-------- TASK MATERIAL --------

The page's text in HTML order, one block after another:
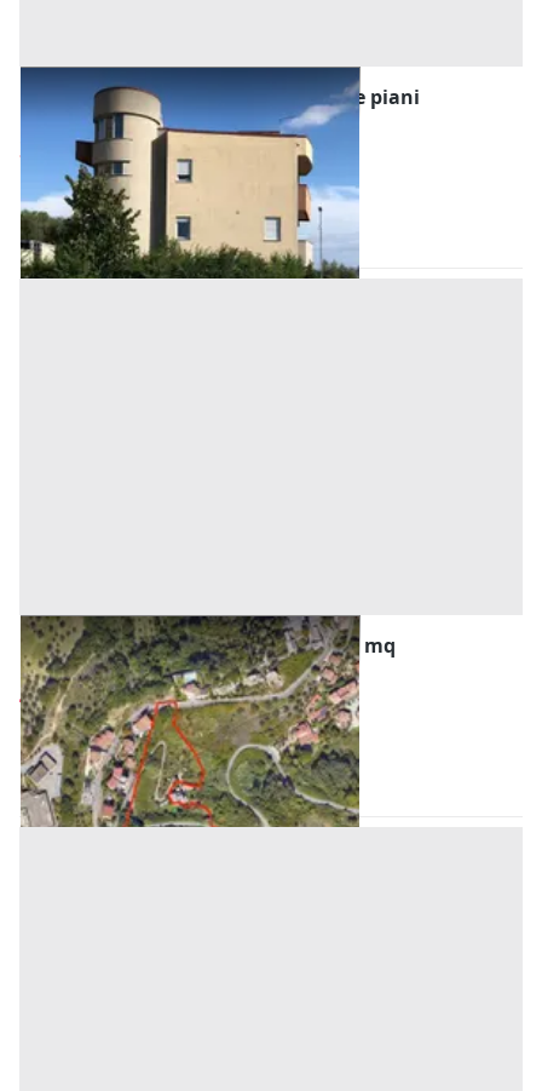
#25012 Fabbricato direzionale di tre piani
Inserito il: 27/07/2026
Montalto Uffugo (Cosenza)
239.148 €
Codice annuncio: 1090719268
#23360 Terreno edificabile di 17.750 mq
Inserito il: 22/07/2026
Cosenza (Cosenza)
Prezzo
442.732 €
Codice annuncio:815320668
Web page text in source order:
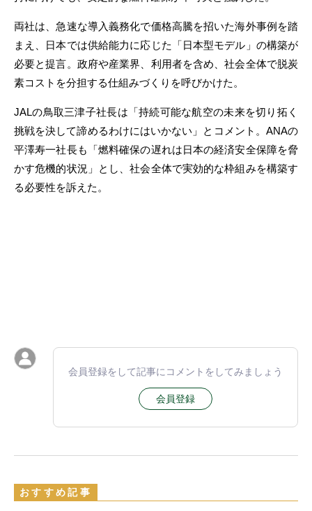
両社は、急速な導入義務化で価格高騰を招いた海外事例を踏
まえ、日本では供給能力に応じた「日本型モデル」の構築が
必要と提言。政府や産業界、利用者を含め、社会全体で脱炭
素コストを分担する仕組みづくりを呼びかけた。
JALの鳥取三津子社長は「持続可能な航空の未来を切り拓く
挑戦を決して諦めるわけにはいかない」とコメント。ANAの
平澤寿一社長も「燃料確保の遅れは日本の経済安全保障を脅
かす危機的状況」とし、社会全体で実効的な枠組みを構築す
る必要性を訴えた。
会員登録をして記事にコメントをしてみましょう
会員登録
おすすめ記事
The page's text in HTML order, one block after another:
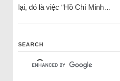
lại, đó là việc “Hồ Chí Minh…
SEARCH
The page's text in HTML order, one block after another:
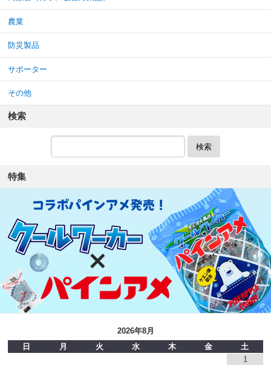
農業
防災製品
サポーター
その他
検索
検索
特集
2026年8月
日
月 火 水 木 金
土
1
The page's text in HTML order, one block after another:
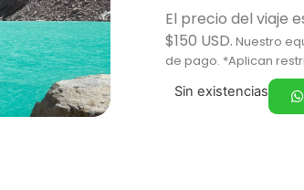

--------

- WORK TASK -
Retype the data word for word and keep the pictures out of it.

- WRITTEN ANSWER -
The page's text in HTML order, one block after another:
#25012 Fabbricato direzionale di tre piani
Inserito il: 27/07/2026
Montalto Uffugo (Cosenza)
239.148 €
Codice annuncio: 1090719268
#23360 Terreno edificabile di 17.750 mq
Inserito il: 22/07/2026
Cosenza (Cosenza)
Prezzo
442.732 €
Codice annuncio:815320668
Web page text in source order:
両社は、急速な導入義務化で価格高騰を招いた海外事例を踏
まえ、日本では供給能力に応じた「日本型モデル」の構築が
必要と提言。政府や産業界、利用者を含め、社会全体で脱炭
素コストを分担する仕組みづくりを呼びかけた。
JALの鳥取三津子社長は「持続可能な航空の未来を切り拓く
挑戦を決して諦めるわけにはいかない」とコメント。ANAの
平澤寿一社長も「燃料確保の遅れは日本の経済安全保障を脅
かす危機的状況」とし、社会全体で実効的な枠組みを構築す
る必要性を訴えた。
会員登録をして記事にコメントをしてみましょう
会員登録
おすすめ記事
The page's text in HTML order, one block after another:
lại, đó là việc “Hồ Chí Minh…
SEARCH
The page's text in HTML order, one block after another:
農業
防災製品
サポーター
その他
検索
検索
特集
2026年8月
日
月 火 水 木 金
土
1
The page's text in HTML order, one block after another:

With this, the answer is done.